Tesfaye, WH and Castelino, RL and Wimmer, BC and Zaidi, STR, Inappropriate prescribing in chronic kidney disease: A systematic review of prevalence, associated clinical outcomes and impact of interventions, International Journal of Clinical Practice, 71, (7) Article e12960. ISSN 1368-5031 (2017) [Refereed Article]

Copyright Statement

2017 John Wiley & Sons Ltd

DOI: doi:10.1111/ijcp.12960


Introduction: Adjusting doses of renally cleared medications and/or avoidance of nephrotoxic medications are standard clinical practices in chronic kidney disease (CKD), albeit the prevalence of inappropriate prescribing (IP) in these patients remains high. Therefore, this work sought to systematically review the prevalence of IP and compare the relative effectiveness of available interventions in reducing IP in CKD.

Methods: Studies were identified searching PubMed/Medline, EMBASE, Cochrane Library, IPA, Web of Science, Ovid/Medline, CINAHL, and PsychINFO databases. Studies defining CKD based on laboratory markers and quantifying prevalence of IP were included.

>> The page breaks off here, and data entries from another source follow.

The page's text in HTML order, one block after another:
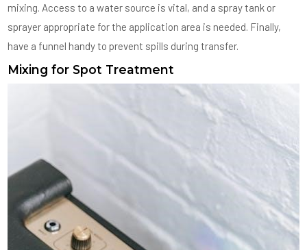
mixing. Access to a water source is vital, and a spray tank or
sprayer appropriate for the application area is needed. Finally,
have a funnel handy to prevent spills during transfer.
Mixing for Spot Treatment
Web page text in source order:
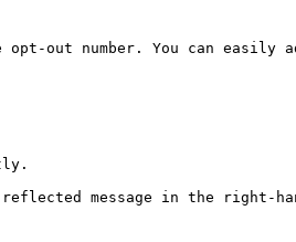
out number. You can easily
message in the right-
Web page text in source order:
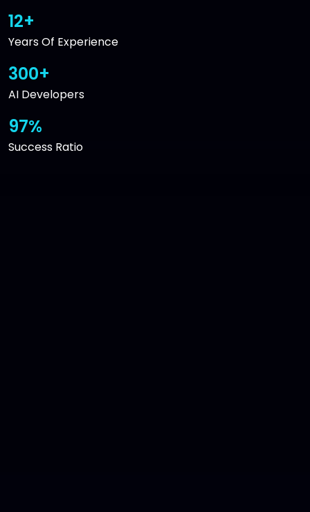
12+
Years Of Experience
300+
AI Developers
97%
Success Ratio
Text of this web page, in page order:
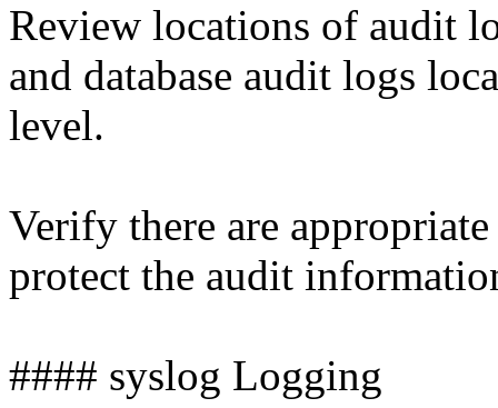
Review locations of audit
and database audit logs
level.
Verify there are
protect the audit
#### syslog Logging
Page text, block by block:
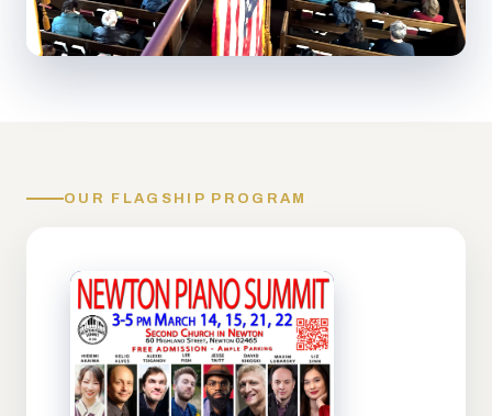
OUR FLAGSHIP PROGRAM
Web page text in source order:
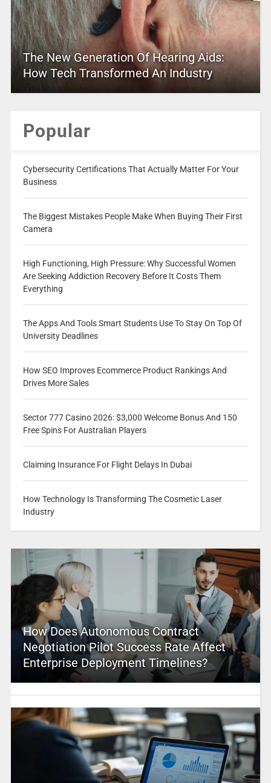
The New Generation Of Hearing Aids:
How Tech Transformed An Industry
Popular
Cybersecurity Certifications That Actually Matter For Your
Business
The Biggest Mistakes People Make When Buying Their First
Camera
High Functioning, High Pressure: Why Successful Women
Are Seeking Addiction Recovery Before It Costs Them
Everything
The Apps And Tools Smart Students Use To Stay On Top Of
University Deadlines
How SEO Improves Ecommerce Product Rankings And
Drives More Sales
Sector 777 Casino 2026: $3,000 Welcome Bonus And 150
Free Spins For Australian Players
Claiming Insurance For Flight Delays In Dubai
How Technology Is Transforming The Cosmetic Laser
Industry
How Does Autonomous Contract
Negotiation Pilot Success Rate Affect
Enterprise Deployment Timelines?
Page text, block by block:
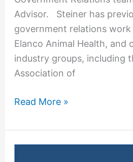
Advisor. Steiner has
government relations
Elanco Animal Health, and
industry groups, including
Association of
Read More »
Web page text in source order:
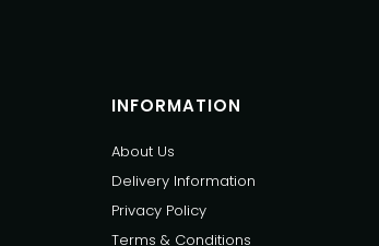
INFORMATION
About Us
Delivery Information
Privacy Policy
Terms & Conditions
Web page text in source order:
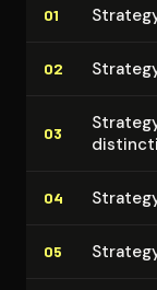
01
02
03
04
05
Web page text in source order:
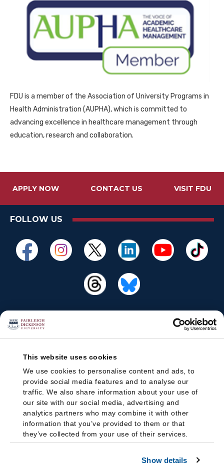
This website uses cookies
We use cookies to personalise content and ads, to
provide social media features and to analyse our
traffic. We also share information about your use of
our site with our social media, advertising and
analytics partners who may combine it with other
information that you’ve provided to them or that
they’ve collected from your use of their services.
Show details
FDU is a member of the Association of University Programs in
Health Administration (AUPHA), which is committed to
advancing excellence in healthcare management through
education, research and collaboration.
APPLY NOW CONTACT US VISIT FDU
FOLLOW US
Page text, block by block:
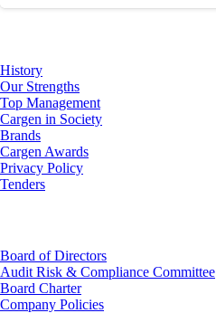
History
Our Strengths
Top Management
Cargen in Society
Brands
Cargen Awards
Privacy Policy
Tenders
Board of Directors
Audit Risk & Compliance Committee
Board Charter
Company Policies
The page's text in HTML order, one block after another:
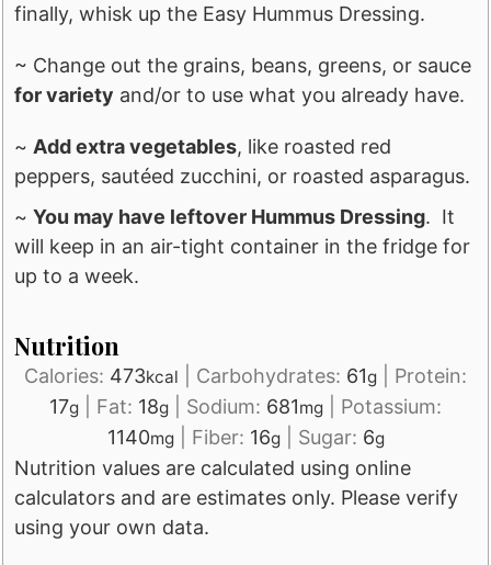
finally, whisk up the Easy Hummus Dressing.
~ Change out the grains, beans, greens, or sauce
for variety and/or to use what you already have.
~ Add extra vegetables, like roasted red
peppers, sautéed zucchini, or roasted asparagus.
~You may have leftover Hummus Dressing. It
will keep in an air-tight container in the fridge for
up to a week.
Nutrition
Calories: 473kcal Carbohydrates: 61g
Protein:
17g Fat: 18g Sodium: 681mg
Potassium:
1140mg| Fiber: 16g| Sugar: 6g
Nutrition values are calculated using online
calculators and are estimates only. Please verify
using your own data.
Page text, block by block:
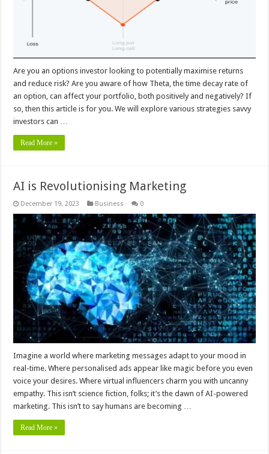
Are you an options investor looking to potentially maximise returns
and reduce risk? Are you aware of how Theta, the time decay rate of
an option, can affect your portfolio, both positively and negatively? If
so, then this article is for you. We will explore various strategies savvy
investors can …
Read More »
AI is Revolutionising Marketing
December 19, 2023 Business 0
Imagine a world where marketing messages adapt to your mood in
real-time. Where personalised ads appear like magic before you even
voice your desires. Where virtual influencers charm you with uncanny
empathy. This isn’t science fiction, folks; it’s the dawn of AI-powered
marketing. This isn’t to say humans are becoming …
Read More »

Results: Forty-nine studies from 23 countries met the inclusion criteria. An IP prevalence of 9.4%-81.1% and 13%-80.50% was reported in hospital and ambulatory settings, respectively; whereas, in long-term care facilities the prevalence ranged between 16% and 37.9%. Unsurprisingly, IP was associated with adverse drug events like increased hospital stay (Mean [SD] of 4.5 [4.8] vs 4.3 [4.5]) and high risk of mortality [40%]. Twenty-one studies reported the impact of interventions on IP; manual and computerised alerts were the main forms of interventions (n=19). The most significant reduction in IP was observed when physicians received immediate concurrent feedback from a clinical pharmacist (P<.001). Polypharmacy, comorbidities, and age were identified as predictors of IP.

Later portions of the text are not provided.